### SOURCE DATA
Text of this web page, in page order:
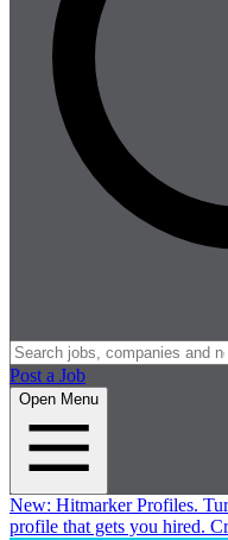
Post a Job
Open Menu
New: Hitmarker Profiles.
profile that gets you hired.
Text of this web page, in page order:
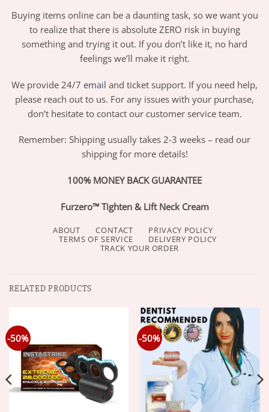
Buying items online can be a daunting task, so we want you
to realize that there is absolute ZERO risk in buying
something and trying it out. If you don’t like it, no hard
feelings we’ll make it right.
We provide 24/7 email and ticket support. If you need help,
please reach out to us. For any issues with your purchase,
don’t hesitate to contact our customer service team.
Remember: Shipping usually takes 2-3 weeks – read our
shipping for more details!
100% MONEY BACK GUARANTEE
Furzero™ Tighten & Lift Neck Cream
ABOUT CONTACT
PRIVACY POLICY
TERMS OF SERVICE
DELIVERY POLICY
TRACK YOUR ORDER
RELATED PRODUCTS
-50% -50%
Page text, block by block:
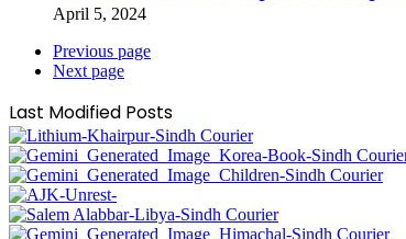
April 5, 2024
Previous page
Next page
Last Modified Posts
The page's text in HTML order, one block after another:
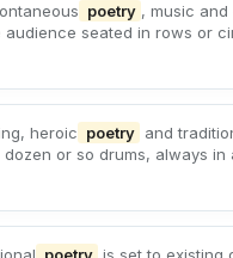
poetry , music
seated in rows or
heroic poetry and
or so drums, always
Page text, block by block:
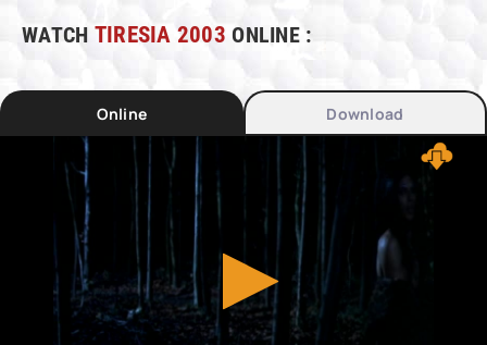
WATCH TIRESIA 2003 ONLINE :
Online Download
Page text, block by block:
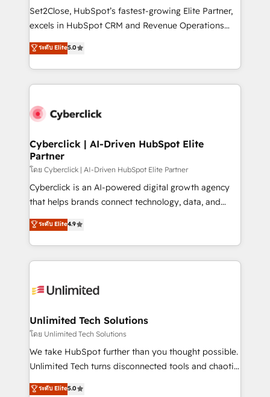
hacemos paso a paso, sin frenar tu operación, con la
adopción que todos buscan y pocos logran. No es
implementaciones en LATAM. Imaginá HubSpot
mostrándote dónde está tu próxima venta, no solo
consecutivas, una tras otra.
Set2Close, HubSpot’s fastest-growing Elite Partner,
excels in HubSpot CRM and Revenue Operations
(RevOps) services to boost B2B sales and growth.
As a top HubSpot Elite Partner, we specialize in
custom HubSpot CRM solutions. Our experts design,
implement, and optimize systems to enhance user
marketing, and service teams. From setup to
management, and speed up deal closures. With 500+
projects completed, our Agile approach ensures your
HubSpot CRM drives measurable results. Our
RevOps services align your sales, marketing, and
customer success teams for peak performance. We
retention—by refining processes and eliminating
inefficiencies. Using HubSpot tools and data-driven
ระดับ Elite5.0
Cyberclick | AI-Driven HubSpot Elite
Partner
โดย Cyberclick | AI-Driven HubSpot Elite Partner
Cyberclick is an AI-powered digital growth agency
that helps brands connect technology, data, and
creativity to achieve measurable results. Founded in
Barcelona and operating across Spain, LATAM, and
the UK, we support global companies in building
smarter marketing, sales, and customer success
Iberia (Spain & Portugal), we combine human insight
growth. Our multidisciplinary team designs solutions
that simplify complexity, boost performance, and
turn innovation into real impact. 🌍 Highlights •
HubSpot Partner since 2012 • 2022 EMEA Impact
projects • Clients in 30+ industries • Proprietary
ระดับ Elite4.9
Unlimited Tech Solutions
โดย Unlimited Tech Solutions
We take HubSpot further than you thought possible.
Unlimited Tech turns disconnected tools and chaotic
processes into a seamless, high-performing revenue
ระดับ Elite5.0
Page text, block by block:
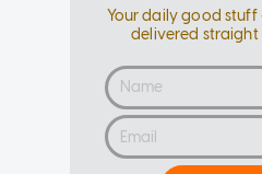
Your daily good stuff
delivered
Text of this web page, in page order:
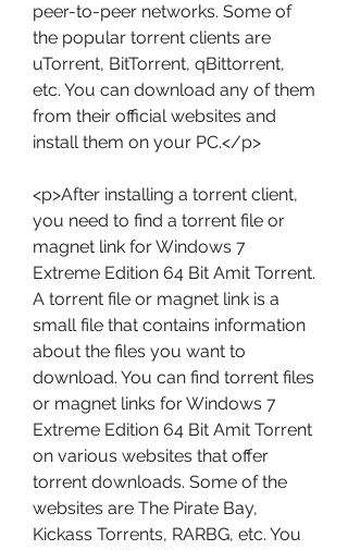
peer-to-peer networks. Some of
the popular torrent clients are
uTorrent, BitTorrent, qBittorrent,
etc. You can download any of them
from their official websites and
install them on your PC.</p>
<p>After installing a torrent client,
you need to find a torrent file or
magnet link for Windows 7
Extreme Edition 64 Bit Amit Torrent.
A torrent file or magnet link is a
small file that contains information
about the files you want to
download. You can find torrent files
or magnet links for Windows 7
Extreme Edition 64 Bit Amit Torrent
on various websites that offer
torrent downloads. Some of the
websites are The Pirate Bay,
Kickass Torrents, RARBG, etc. You
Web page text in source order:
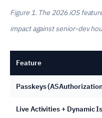
Figure 1. The 2026 iOS
impact against senior-dev
Feature
Passkeys
Live Activities + Dynamic
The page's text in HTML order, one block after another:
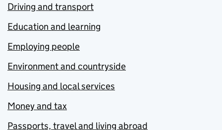
Driving and transport
Education and learning
Employing people
Environment and countryside
Housing and local services
Money and tax
Passports, travel and living abroad
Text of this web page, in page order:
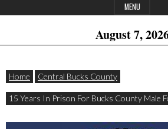
MENU
August 7,
Home Central Bucks County
15 Years In Prison For Bucks County Male
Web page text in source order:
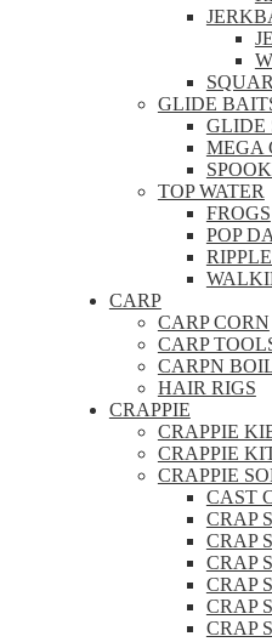
GLIDE
GLIDE
MEGA
TOP WATER
FROGS
POP
CARP
CARP CORN
CARP
CARPN
HAIR RIGS
CRAPPIE
CRAPPIE
CRAPPIE
CRAPPIE
CAST
CRAP
CRAP
CRAP
CRAP
CRAP
CRAP
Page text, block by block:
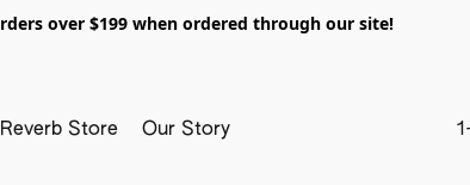
over $199 when ordered through our site!
Reverb Store Our Story
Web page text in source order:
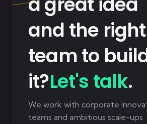
and the right
team to
it?Let's talk.
We work with corporate
teams and ambitious scale-ups
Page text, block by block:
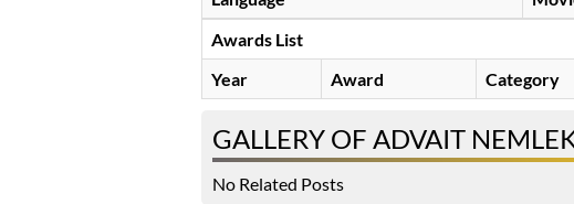
Awards List
Year
Award Category
GALLERY OF ADVAIT
No Related Posts
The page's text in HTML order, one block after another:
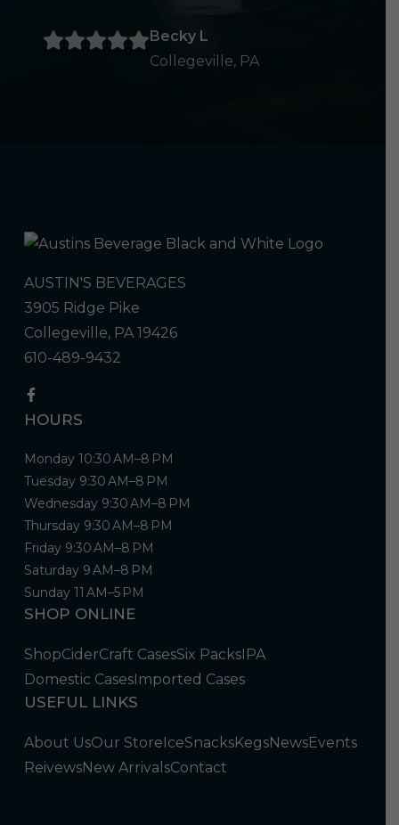
Becky L
Collegeville, PA
AUSTIN'S BEVERAGES
3905 Ridge Pike
Collegeville, PA 19426
610-489-9432
HOURS
Monday 10:30 AM–8 PM
Tuesday 9:30 AM–8 PM
Wednesday 9:30 AM–8 PM
Thursday 9:30 AM–8 PM
Friday 9:30 AM–8 PM
Saturday 9 AM–8 PM
Sunday 11 AM–5 PM
SHOP ONLINE
ShopCiderCraft CasesSix PacksIPA
Domestic CasesImported Cases
USEFUL LINKS
About UsOur StoreIceSnacksKegsNewsEvents
ReivewsNew ArrivalsContact
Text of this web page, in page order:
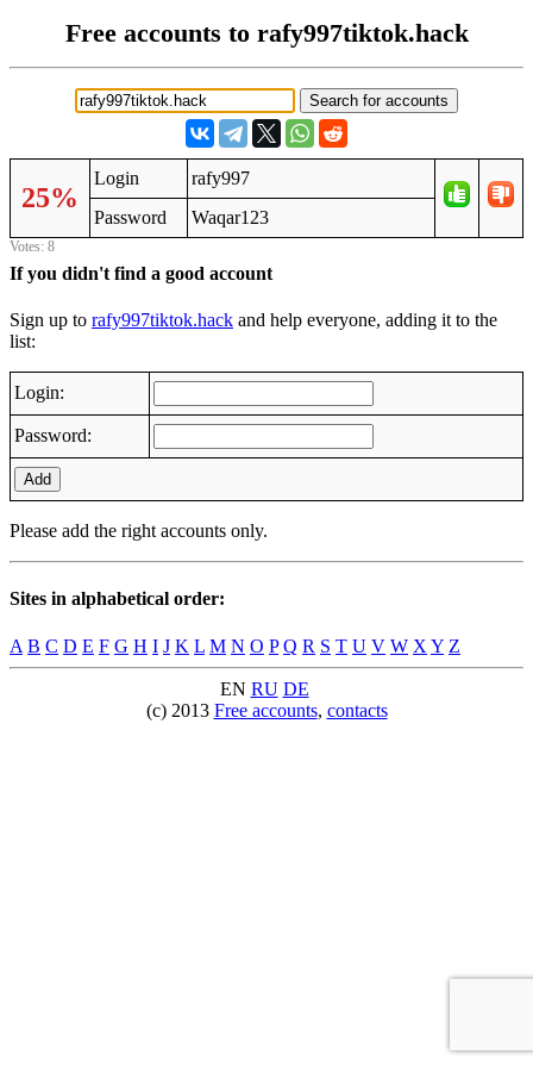
Free accounts to rafy997tiktok.hack
25%
Login
rafy997
Password
Waqar123
Votes: 8
If you didn't find a good account
Sign up to rafy997tiktok.hack and help everyone, adding it to the
list:
Login:
Password:
Add
Please add the right accounts only.
Sites in alphabetical order:
A B C D E F G H I J K L M N O P Q R S T U V W X Y Z
EN RU DE
(c) 2013 Free accounts, contacts
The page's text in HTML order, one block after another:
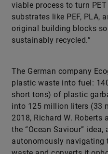
viable process to turn
substrates like PEF, PLA,
original building blocks
sustainably recycled.”
The German company
plastic waste into fuel:
short tons) of plastic
into 125 million liters (33
2018, Richard W. Roberts
the “Ocean Saviour”
autonomously navigating
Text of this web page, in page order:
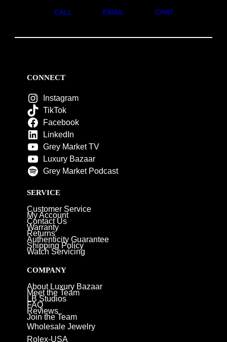
CALL EMAIL CHAT
CONNECT
Instagram
TikTok
Facebook
LinkedIn
Grey Market TV
Luxury Bazaar
Grey Market Podcast
SERVICE
Customer Service
My Account
Contact Us
Warranty
Returns
Authenticity Guarantee
Shipping Policy
Watch Servicing
COMPANY
About Luxury Bazaar
Meet the Team
LB Studios
FAQ
Reviews
Join the Team
Wholesale Jewelry
Rolex-USA
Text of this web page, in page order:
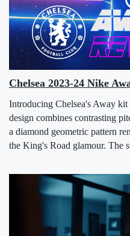
Chelsea 2023-24 Nike
Introducing Chelsea's Away
design combines contrasting
a diamond geometric pattern
the King's Road glamour. The
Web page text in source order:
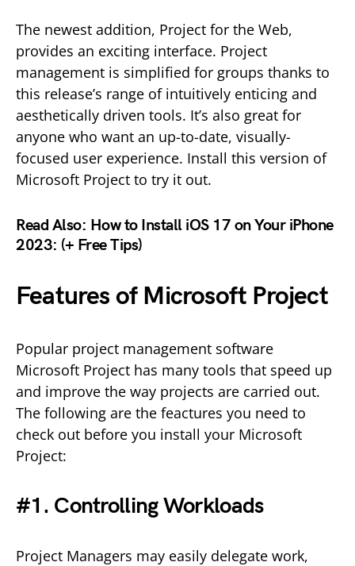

### TASK DETAILS
Please write the data out again exactly, but do not carry over the pictures.

### YOUR SOLUTION
Text of this web page, in page order:
Post a Job
Open Menu
New: Hitmarker Profiles.
profile that gets you hired.
Text of this web page, in page order:
Buying items online can be a daunting task, so we want you
to realize that there is absolute ZERO risk in buying
something and trying it out. If you don’t like it, no hard
feelings we’ll make it right.
We provide 24/7 email and ticket support. If you need help,
please reach out to us. For any issues with your purchase,
don’t hesitate to contact our customer service team.
Remember: Shipping usually takes 2-3 weeks – read our
shipping for more details!
100% MONEY BACK GUARANTEE
Furzero™ Tighten & Lift Neck Cream
ABOUT CONTACT
PRIVACY POLICY
TERMS OF SERVICE
DELIVERY POLICY
TRACK YOUR ORDER
RELATED PRODUCTS
-50% -50%
Page text, block by block:
April 5, 2024
Previous page
Next page
Last Modified Posts
The page's text in HTML order, one block after another:
poetry , music
seated in rows or
heroic poetry and
or so drums, always
Page text, block by block:
WATCH TIRESIA 2003 ONLINE :
Online Download
Page text, block by block:
hacemos paso a paso, sin frenar tu operación, con la
adopción que todos buscan y pocos logran. No es
implementaciones en LATAM. Imaginá HubSpot
mostrándote dónde está tu próxima venta, no solo
consecutivas, una tras otra.
Set2Close, HubSpot’s fastest-growing Elite Partner,
excels in HubSpot CRM and Revenue Operations
(RevOps) services to boost B2B sales and growth.
As a top HubSpot Elite Partner, we specialize in
custom HubSpot CRM solutions. Our experts design,
implement, and optimize systems to enhance user
marketing, and service teams. From setup to
management, and speed up deal closures. With 500+
projects completed, our Agile approach ensures your
HubSpot CRM drives measurable results. Our
RevOps services align your sales, marketing, and
customer success teams for peak performance. We
retention—by refining processes and eliminating
inefficiencies. Using HubSpot tools and data-driven
ระดับ Elite5.0
Cyberclick | AI-Driven HubSpot Elite
Partner
โดย Cyberclick | AI-Driven HubSpot Elite Partner
Cyberclick is an AI-powered digital growth agency
that helps brands connect technology, data, and
creativity to achieve measurable results. Founded in
Barcelona and operating across Spain, LATAM, and
the UK, we support global companies in building
smarter marketing, sales, and customer success
Iberia (Spain & Portugal), we combine human insight
growth. Our multidisciplinary team designs solutions
that simplify complexity, boost performance, and
turn innovation into real impact. 🌍 Highlights •
HubSpot Partner since 2012 • 2022 EMEA Impact
projects • Clients in 30+ industries • Proprietary
ระดับ Elite4.9
Unlimited Tech Solutions
โดย Unlimited Tech Solutions
We take HubSpot further than you thought possible.
Unlimited Tech turns disconnected tools and chaotic
processes into a seamless, high-performing revenue
ระดับ Elite5.0
Page text, block by block:
Your daily good stuff
delivered
Text of this web page, in page order:
peer-to-peer networks. Some of
the popular torrent clients are
uTorrent, BitTorrent, qBittorrent,
etc. You can download any of them
from their official websites and
install them on your PC.</p>
<p>After installing a torrent client,
you need to find a torrent file or
magnet link for Windows 7
Extreme Edition 64 Bit Amit Torrent.
A torrent file or magnet link is a
small file that contains information
about the files you want to
download. You can find torrent files
or magnet links for Windows 7
Extreme Edition 64 Bit Amit Torrent
on various websites that offer
torrent downloads. Some of the
websites are The Pirate Bay,
Kickass Torrents, RARBG, etc. You
Web page text in source order:
Figure 1. The 2026 iOS
impact against senior-dev
Feature
Passkeys
Live Activities + Dynamic
The page's text in HTML order, one block after another:
Driving and transport
Education and learning
Employing people
Environment and countryside
Housing and local services
Money and tax
Passports, travel and living abroad
Text of this web page, in page order:
MENU
August 7,
Home Central Bucks County
15 Years In Prison For Bucks County Male
Web page text in source order:
GLIDE
GLIDE
MEGA
TOP WATER
FROGS
POP
CARP
CARP CORN
CARP
CARPN
HAIR RIGS
CRAPPIE
CRAPPIE
CRAPPIE
CRAPPIE
CAST
CRAP
CRAP
CRAP
CRAP
CRAP
CRAP
Page text, block by block:
over $199 when ordered through our site!
Reverb Store Our Story
Web page text in source order:
and the right
team to
it?Let's talk.
We work with corporate
teams and ambitious scale-ups
Page text, block by block:
Awards List
Year
Award Category
GALLERY OF ADVAIT
No Related Posts
The page's text in HTML order, one block after another:
Becky L
Collegeville, PA
AUSTIN'S BEVERAGES
3905 Ridge Pike
Collegeville, PA 19426
610-489-9432
HOURS
Monday 10:30 AM–8 PM
Tuesday 9:30 AM–8 PM
Wednesday 9:30 AM–8 PM
Thursday 9:30 AM–8 PM
Friday 9:30 AM–8 PM
Saturday 9 AM–8 PM
Sunday 11 AM–5 PM
SHOP ONLINE
ShopCiderCraft CasesSix PacksIPA
Domestic CasesImported Cases
USEFUL LINKS
About UsOur StoreIceSnacksKegsNewsEvents
ReivewsNew ArrivalsContact
Text of this web page, in page order:
Free accounts to rafy997tiktok.hack
25%
Login
rafy997
Password
Waqar123
Votes: 8
If you didn't find a good account
Sign up to rafy997tiktok.hack and help everyone, adding it to the
list:
Login:
Password:
Add
Please add the right accounts only.
Sites in alphabetical order:
A B C D E F G H I J K L M N O P Q R S T U V W X Y Z
EN RU DE
(c) 2013 Free accounts, contacts
The page's text in HTML order, one block after another:
viable process to turn
substrates like PEF, PLA,
original building blocks
sustainably recycled.”
The German company
plastic waste into fuel:
short tons) of plastic
into 125 million liters (33
2018, Richard W. Roberts
the “Ocean Saviour”
autonomously navigating
Text of this web page, in page order:
CALL EMAIL CHAT
CONNECT
Instagram
TikTok
Facebook
LinkedIn
Grey Market TV
Luxury Bazaar
Grey Market Podcast
SERVICE
Customer Service
My Account
Contact Us
Warranty
Returns
Authenticity Guarantee
Shipping Policy
Watch Servicing
COMPANY
About Luxury Bazaar
Meet the Team
LB Studios
FAQ
Reviews
Join the Team
Wholesale Jewelry
Rolex-USA
Text of this web page, in page order:
Chelsea 2023-24 Nike
Introducing Chelsea's Away
design combines contrasting
a diamond geometric pattern
the King's Road glamour. The
Web page text in source order:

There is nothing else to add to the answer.